Adding fractions may seem challenging at first, but it can be simple with a bit of practice. When fractions have the same denominator, it's a straightforward process.

• First, ensure both fractions you're dealing with have the same denominator, as in this case, they both have 35. The denominator represents the total number of equal parts.
• When denominators are the same, add the numerators while keeping the denominator unchanged. The numerator represents the number of parts we have.

For example, when you add \( \frac{11}{35} \) and \( \frac{3}{35} \), their numerators are added: \( 11 + 3 = 14 \). The result is \( \frac{14}{35} \). This is the sum of the two fractions before simplification.

A fraction is in its simplest form when the numerator and the denominator have no common divisor other than one. Simplifying involves reducing the fraction to its lowest terms.

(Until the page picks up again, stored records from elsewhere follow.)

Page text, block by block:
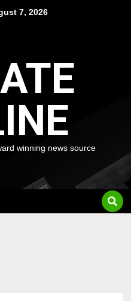
7, 2026
winning news source
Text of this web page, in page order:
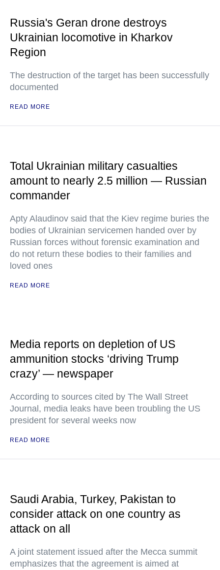
Russia's Geran drone destroys
Ukrainian locomotive in Kharkov
Region
The destruction of the target has been successfully
documented
READ MORE
Total Ukrainian military casualties
amount to nearly 2.5 million — Russian
commander
Apty Alaudinov said that the Kiev regime buries the
bodies of Ukrainian servicemen handed over by
Russian forces without forensic examination and
do not return these bodies to their families and
loved ones
READ MORE
Media reports on depletion of US
ammunition stocks ‘driving Trump
crazy’ — newspaper
According to sources cited by The Wall Street
Journal, media leaks have been troubling the US
president for several weeks now
READ MORE
Saudi Arabia, Turkey, Pakistan to
consider attack on one country as
attack on all
A joint statement issued after the Mecca summit
emphasizes that the agreement is aimed at
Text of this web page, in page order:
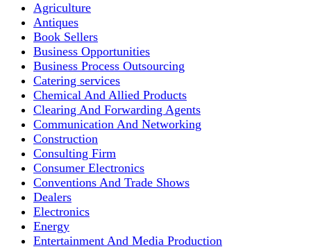
Agriculture
Antiques
Book Sellers
Business Opportunities
Business Process Outsourcing
Catering services
Chemical And Allied Products
Clearing And Forwarding Agents
Communication And Networking
Construction
Consulting Firm
Consumer Electronics
Conventions And Trade Shows
Dealers
Electronics
Energy
Entertainment And Media Production
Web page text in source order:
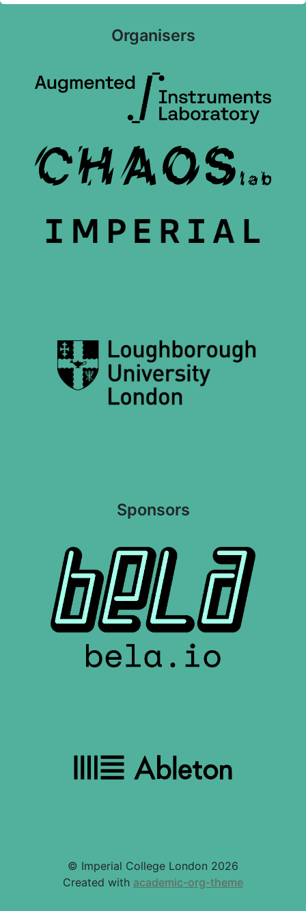
Organisers
Sponsors
© Imperial College London 2026
Created with academic-org-theme
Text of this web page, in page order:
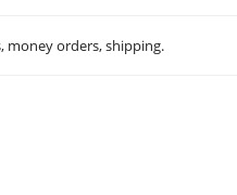
money orders, shipping.
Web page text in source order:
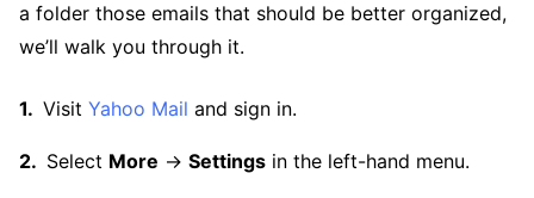
a folder those emails that should be better organized,
we’ll walk you through it.
Visit Yahoo Mail and sign in.
Select More → Settings in the left-hand menu.

• Once you have your fraction, look for any common factor between the numerator and the denominator.
• In our example, the fraction \( \frac{14}{35} \) can be simplified by dividing both numbers by their greatest common factor.

Reducing fractions helps maintain simplicity in calculations and gives a more comprehensible result. After simplification, the fraction might look entirely different, yet it remains equivalent. Always ensure each part of the fraction is reduced as much as possible to streamline further arithmetic calculations.

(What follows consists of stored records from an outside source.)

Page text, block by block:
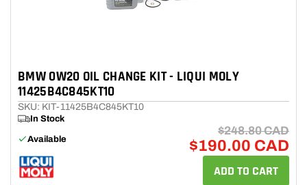
BMW 0W20 OIL CHANGE KIT - LIQUI MOLY
11425B4C845KT10
SKU: KIT-11425B4C845KT10
In Stock
Available
$248.80 CAD
$190.00 CAD
ADD TO CART
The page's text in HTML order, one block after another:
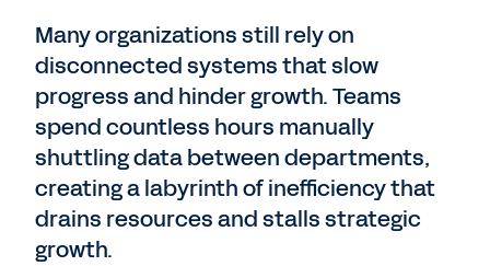
Many organizations still rely on
disconnected systems that slow
progress and hinder growth. Teams
spend countless hours manually
shuttling data between departments,
creating a labyrinth of inefficiency that
drains resources and stalls strategic
growth.
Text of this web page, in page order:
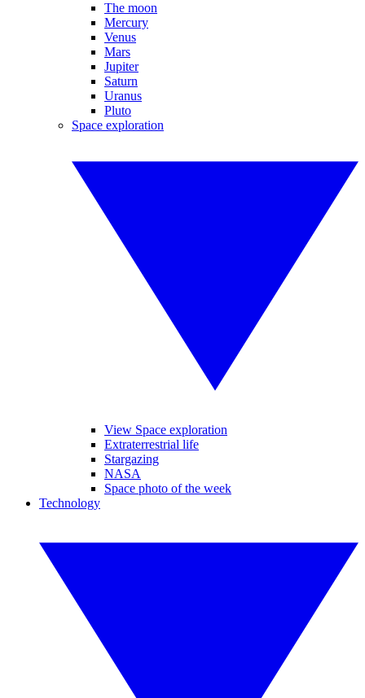
The moon
Mercury
Venus
Mars
Jupiter
Saturn
Uranus
Pluto
Space exploration
View Space exploration
Extraterrestrial life
Stargazing
NASA
Space photo of the week
Technology

The greatest common divisor (GCD) is a useful tool to simplify fractions. It's the largest number that divides two numbers without leaving a remainder. This is essential when reducing fractions.
To find the GCD:

• List the divisors of each number, which means all numbers that divide the number exactly without leaving a remainder.
• Identify the largest divisor common to both numbers.

For instance, let's find the GCD of 14 and 35. The divisors of 14 are 1, 2, 7, and 14, and those of 35 are 1, 5, 7, and 35. The largest common divisor is 7, which means the GCD is 7.
Using the GCD simplifies the fraction \( \frac{14}{35} \) to \( \frac{2}{5} \), as dividing both the numerator and denominator by 7 gives this results. This ensures the simplest form of the fraction, making further calculations easier.